*Task brief*
Transcribe the listing exactly, skipping every picture.

*Records shown*
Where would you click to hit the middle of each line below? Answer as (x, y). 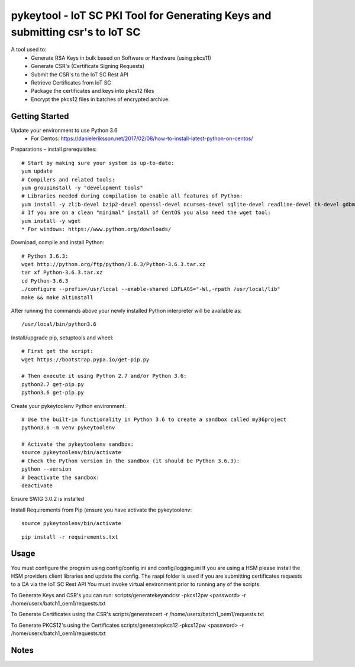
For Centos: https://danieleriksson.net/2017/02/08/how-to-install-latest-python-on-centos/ (142, 138)
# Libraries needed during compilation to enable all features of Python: (132, 196)
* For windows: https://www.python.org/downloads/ (96, 229)
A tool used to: (29, 50)
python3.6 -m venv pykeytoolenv (68, 428)
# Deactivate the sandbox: (61, 477)
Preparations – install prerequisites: (54, 149)
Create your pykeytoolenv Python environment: (69, 406)
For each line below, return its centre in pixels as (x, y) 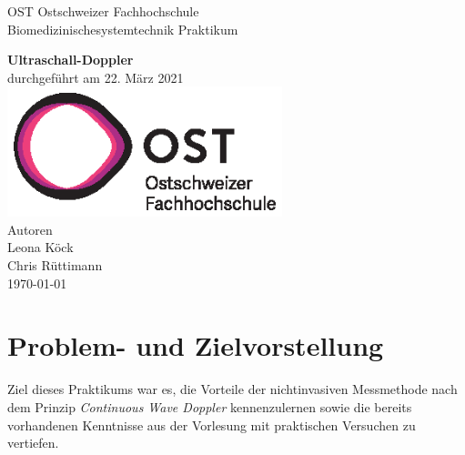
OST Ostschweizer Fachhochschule (103, 11)
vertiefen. (33, 443)
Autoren (30, 229)
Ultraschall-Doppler (71, 60)
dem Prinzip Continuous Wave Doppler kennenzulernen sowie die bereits (210, 406)
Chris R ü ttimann (55, 265)
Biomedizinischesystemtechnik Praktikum (123, 29)
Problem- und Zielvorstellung (196, 345)
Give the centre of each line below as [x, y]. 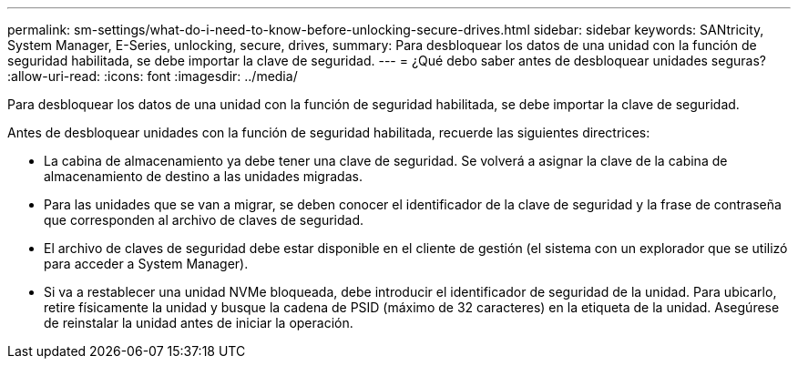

*Your solution*
Where would you click to hit the middle of each line below? Answer as (x, y). 
For Centos: https://danieleriksson.net/2017/02/08/how-to-install-latest-python-on-centos/ (142, 138)
# Libraries needed during compilation to enable all features of Python: (132, 196)
* For windows: https://www.python.org/downloads/ (96, 229)
A tool used to: (29, 50)
python3.6 -m venv pykeytoolenv (68, 428)
# Deactivate the sandbox: (61, 477)
Preparations – install prerequisites: (54, 149)
Create your pykeytoolenv Python environment: (69, 406)
For each line below, return its centre in pixels as (x, y) 
OST Ostschweizer Fachhochschule (103, 11)
vertiefen. (33, 443)
Autoren (30, 229)
Ultraschall-Doppler (71, 60)
dem Prinzip Continuous Wave Doppler kennenzulernen sowie die bereits (210, 406)
Chris R ü ttimann (55, 265)
Biomedizinischesystemtechnik Praktikum (123, 29)
Problem- und Zielvorstellung (196, 345)
Give the centre of each line below as [x, y]. 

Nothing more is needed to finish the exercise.